Светофор довольно долго держал поток машин, направляющийся на Первую Тверскую-Ямскую, в этой части площади.
Наконец красный сменился желтым.
И, едва только зажегся зеленый, оба водителя одновременно ударили по газам!
Но... но ничего не произошло.
Обе машины по-прежнему стояли на месте, как вкопанные, так, словно их приклеили к дорожному полотну!
Сотнику, наблюдавшему за ними с расстояния всего в пару десятков метров, с того места, где остановилась "лента", — а вместе с ней и он сам — в какой-то миг показалось, что у обоих транспортов возникли проблемы с ходовой частью.
Такого в своей жизни он еще не видел.
Колеса обеих машин вращались с бешенной скоростью! Шины не то что дымятся, но уже, кажется, плавятся, как и асфальт под ними!
А сами эти транспорты — по-прежнему стоят; они не сдвинулись, кажется, ни на сантиметр.
Потом случилось нечто, к чему он, Сотник, не очень-то был готов.
Сначала раздался громкий хлопок.
И в тот же, кажется, миг его самого швырнуло вперед; ощущения были такими, как будто им выстрелили вместо ядра из пушки.
Прошло какое-то время, — секунды, или минуты, этого он не знал — прежде, чем Сотник вновь обрел себя в этом странном пространстве, прежде, чем к нему вернулась способность не только видеть и слышать, но и соображать.
Он лежал ничком на этой разматывающейся движущейся ленте; то ли упал при рывке, то ли рефлекторно занял единственно возможную позицию. Первым, что он услышал, был надсадный рев двигателей. Низкий, рокочущий, как у мощной ракеты, уходящей со старта, заставляющий вибрировать каждую клетку организма — рев мотора синего вэна. И высокий, зудящий, сверлящий перепонки, срывающийся порой на визгливые нотки — серебристого полуспортивного "мерседеса". Уличные гонки перешли в какую-то новую стадию. Судя по сотрясающим окрестности — и барабанные перепонки — звукам, фаза разгона в считанные секунды сменяется отчаянным торможением; то и дело воздух вспарывает визг намертво схваченных колодками шин по асфальту!..
Суть происходящего открылась Сотнику не полностью, но кое-какие предположения у него возникли.
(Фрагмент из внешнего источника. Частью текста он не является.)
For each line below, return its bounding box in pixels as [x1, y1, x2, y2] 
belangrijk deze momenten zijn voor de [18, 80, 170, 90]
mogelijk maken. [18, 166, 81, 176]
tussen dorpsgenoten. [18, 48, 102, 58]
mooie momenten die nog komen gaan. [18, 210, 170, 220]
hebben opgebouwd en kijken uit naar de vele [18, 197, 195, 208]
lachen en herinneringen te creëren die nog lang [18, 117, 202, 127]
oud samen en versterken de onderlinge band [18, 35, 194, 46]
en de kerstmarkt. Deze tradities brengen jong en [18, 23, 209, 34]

Похоже на то, что водитель синего вэна намерен во что бы то ни стало стряхнуть преследователя. Он делает все возможное, чтобы уйти, оторваться от него, чтобы избавиться от его назойливой компании... Но тот, кто сидит в данный момент за рулем серебристого родстера, тоже явно не новичок. Ему, этому человеку, похоже, не впервой бывать в подобных ситуациях. Водитель "мерседеса", как могло показаться, — особенно, такому неискушенному новичку, как Сотник — легко, без особого труда, повторяет все движения своего визави. Более того, он реагирует на все маневры "вэна" с поражающей воображение скоростью, точностью и сноровкой.
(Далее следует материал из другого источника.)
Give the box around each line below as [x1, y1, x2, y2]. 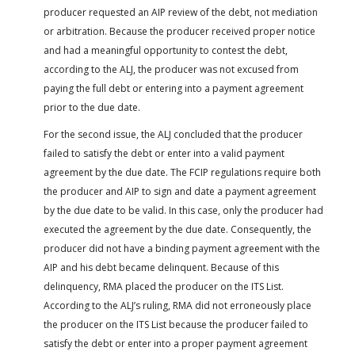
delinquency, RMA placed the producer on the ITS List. [44, 279, 284, 293]
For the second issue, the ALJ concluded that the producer [44, 127, 303, 141]
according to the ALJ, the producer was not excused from [44, 62, 299, 76]
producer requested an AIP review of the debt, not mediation [44, 5, 318, 19]
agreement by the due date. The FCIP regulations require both [44, 165, 321, 179]
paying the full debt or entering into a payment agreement [44, 81, 303, 95]
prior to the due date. [44, 100, 140, 114]
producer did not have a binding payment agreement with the [44, 241, 320, 255]

У Сотника — уже не в первый раз — потемнело в глазах. Желудок то и дело побирался к самому горлу. Вот это да... Вот это перегрузки!!
Водитель синего вэна раз за разом закладывает стремительные и весьма рискованные виражи! Даже как-то не верилось, что обычный с виду фургон может развивать подобные скорости, что он способен, подобно новейшему истребителю, исполнять некие виражи и пируэты, смахивающие на фигуры высшего пилотажа!..
Сотник был едва жив, он едва держался на этой ленте, на которую его угораздило взобраться; его швыряет то влево, то вправо, то вперед или назад! Сама дорожка, у которой вдруг обнаружились страховочные бортики по бокам, тоже попеременно кренится в одну или в другую сторону — подобно ледяной санной трассе, проложенной в желобе...
Неожиданно для себя он обнаружил, что его правая рука сжимает некую ручку в виде петли, которая прикреплена непосредственно к "ленте". Ну, или наоборот: страховочная петля, являющаяся частью — деталью — этой странной движущейся дорожки, или же ручка, сделанная из перехлестнутых полосок какого-то прочного и эластичного вещества, плотно обвила запястье его правой руки...
Валерий не знал, сколько времени прошло с того момента, как он взобрался на эту движущуюся вслед за уходящим от преследования родстера синим вэном дорожку. Скорости были чудовищными; стритрейсеры выписывали уже такие головоломные виражи, совершали такие маневры, что Сотник вообще перестал понимать, где они сейчас находятся, по каким улицам и магистралям они гоняются, где верх, где низ; он полностью перестал ориентироваться во времени и пространстве.
Грозовое ралли завершилось столь же внезапно, столь же резко и неожиданно, как и началось.
Водитель редакционной машины накрутил своего преследователя; тот в какой-то момент не смог распутать те восьмерки, те загогулины, которые выписывали оставляющие светло-оранжевый след колеса синего вэна.
Этих петель, этих восьмерок стало столь много, их рисунок был столь сложен, что шофер родстера, похоже, запутался в них, заплутал в этой паутине следов. Он, определенно, потерял свежую колею транспорта, за которым увязался. И за которым, судя по происходящему, ему приказано было следовать в эту ночь по всему его маршруту следования.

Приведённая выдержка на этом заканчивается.